This featured article takes a look at some of the work going on in Pennsylvania in conjunction with University of Pennsylvania (UPenn) and the Pennsylvania Department of Transportation (PennDOT). Yeganeh Mashayekh Hayeri is a post-doctorate research fellow at UPenn who works with the GRASP lab (General Robotics, Automation, Sensing & Perception). She was a researcher at Carnegie Mellon University (CMU) with USDOT T-SET UTC (Technologies for Safe and Efficient Transportation). Hayeri’s projects are funded by UTC.
We frequently hear about what is happening within the driverless industry in states like California and Nevada. Hayeri has experience working in both of these states but now finds herself in Pennsylvania.
The juxtaposition between geography is just one of the challenges that needs to be sorted out within this industry. Hayeri is working to help educate people about the overall impact that the evolving autonomous industry will have on our transportation system. This emerging technology is creating a paradigm shift in the way we think about issues relating to transportation regardless of what coast you live on, or whether you are north or south of the Mason-Dixon line.
There is a lot going on in Pennsylvania. Let’s start by acknowledging that last November, CMU celebrated the 30th birthday of self-driving car technology and has touted itself as the birthplace of self-driving cars. That’s right – Pennsylvania, not Mountain View, Calif.
Also, the GRASP lab where Hayeri finds herself these days is a vital and cooperative environment fostering interaction between students, research staff and faculty. GRASP is a $10-million research center founded in 1979 and, according to Hayeri, is exactly what you would think from the acronym. There are all kinds of things happening in robotics, automation and perception — all necessary concepts for research related to automated transportation systems.
One of the recent projects Hayeri worked on was the “Connected and Autonomous Vehicles – 2040 Vision” project with PennDOT. This one-year visionary project examined the impact that these new technologies would have on the state’s investment decisions, infrastructure, workforce training, driver licensing, and communications systems. Concluding this past July, the project took a high-level qualitative analysis of various impacts from these technologies.

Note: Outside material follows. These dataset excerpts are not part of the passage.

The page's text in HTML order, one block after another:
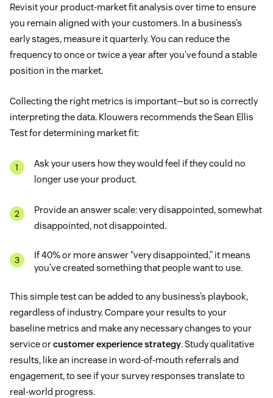
Revisit your product-market fit analysis over time to ensure
you remain aligned with your customers. In a business’s
early stages, measure it quarterly. You can reduce the
frequency to once or twice a year after you’ve found a stable
position in the market.
Collecting the right metrics is important—but so is correctly
interpreting the data. Klouwers recommends the Sean Ellis
Test for determining market fit:
Ask your users how they would feel if they could no
longer use your product.
Provide an answer scale: very disappointed, somewhat
disappointed, not disappointed.
If 40% or more answer “very disappointed,” it means
you’ve created something that people want to use.
This simple test can be added to any business’s playbook,
regardless of industry. Compare your results to your
baseline metrics and make any necessary changes to your
service orcustomer experience strategy. Study qualitative
results, like an increase in word-of-mouth referrals and
engagement, to see if your survey responses translate to
real-world progress.
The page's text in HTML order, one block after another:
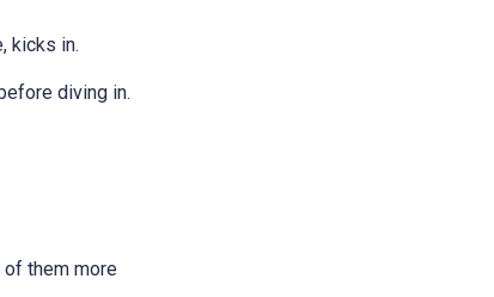
kicks in.
diving in.
of them more

With the focus on Pittsburgh, one of the short-term action items was to allocate funding for and identify key locations for dedicated short-range communication (DSRC) and roadside equipment deployment. Between 2016 and 2020 the project proposes early, small-scale deployment of vehicle to infrastructure (V2I) applications at these key locations. The longer-term plans include working with local and state educational institutions to enhance workforce training, along with tailoring certain features to the trucking industry. This graphic spells out the proposed actions arising from the project.
Fundamentally, all DOTs want to create a sustainable transportation system that will prepare them for the future. By working with PennDOT, Hayeri hopes to bridge the gap between collaborating with local communities and educating both state planners and locals on individual needs and concerns.
Her latest project, while still within the automated transportation world, has a bit of a twist to it.
With the help of UPenn’s Department of Electrical and Systems Engineering, Hayeri and her colleagues are modeling human behavior while driving using inverse reinforcement learning techniques. In simple terms, reinforcement learning looks at the behavior of an agent (the driver), his utility and reward functions, and his actions in an environment.
Hayeri chose traffic engineering as a career because she is fascinated by human psychology and its impact on traffic operations and planning, something she believes has been missing from much of the previous models and theories. While staying present behind the wheel has always been crucial, driver distraction today has reached saturation.
With inverse reinforcement learning techniques the hope is to evaluate enforced policies, like speed limit rules, and their effectiveness. What type of a reward function drivers use to make driving decisions is the key element to Hayeri’s current research. Her goal is to understand how people set up these reward functions internally and how they react.
According to Hayeri, “The goal is to gauge the effectiveness of a policy or a combination of policies by modeling humans’ behavior and examining the patterns. This research should assist decision and policy makers to set informed and effective policies as we enter the automated transportation era.”
There are many challenges ahead. One is the legislative policy toward autonomous transportation and driving that each state DOT, along with the US DOT, will need to work out. The new regulations and their enforcement, and the interaction between the states and the federal government in policing this technology, will all have to be determined. Then there is the challenge of states in different regions and how they will address difficult weather such as snow and fog.
Behaviorally there are questions about how drivers of automated vehicles will interact with automated features, and how drivers of conventional vehicles will interact with driverless vehicles.
Hayeri is passionate about contemplating ways to bridge the gap between our traditional way of thinking about transportation, and transitioning to the future with connected and autonomous vehicles. Looking at current human behavior and what people’s perceptions of autonomous vehicles are is a necessary task. The differences in individuals, what they are willing to accept and how quickly they can change their current patterns of behavior will all have an impact on how this will evolve.
In her own words, Hayeri thinks of herself as an “impact specialist,” and is wondering if, as a culture, we are ready to let go of our cars – a question she is not alone in contemplating. We look forward to seeing what else comes down the Pennsylvania Turnpike.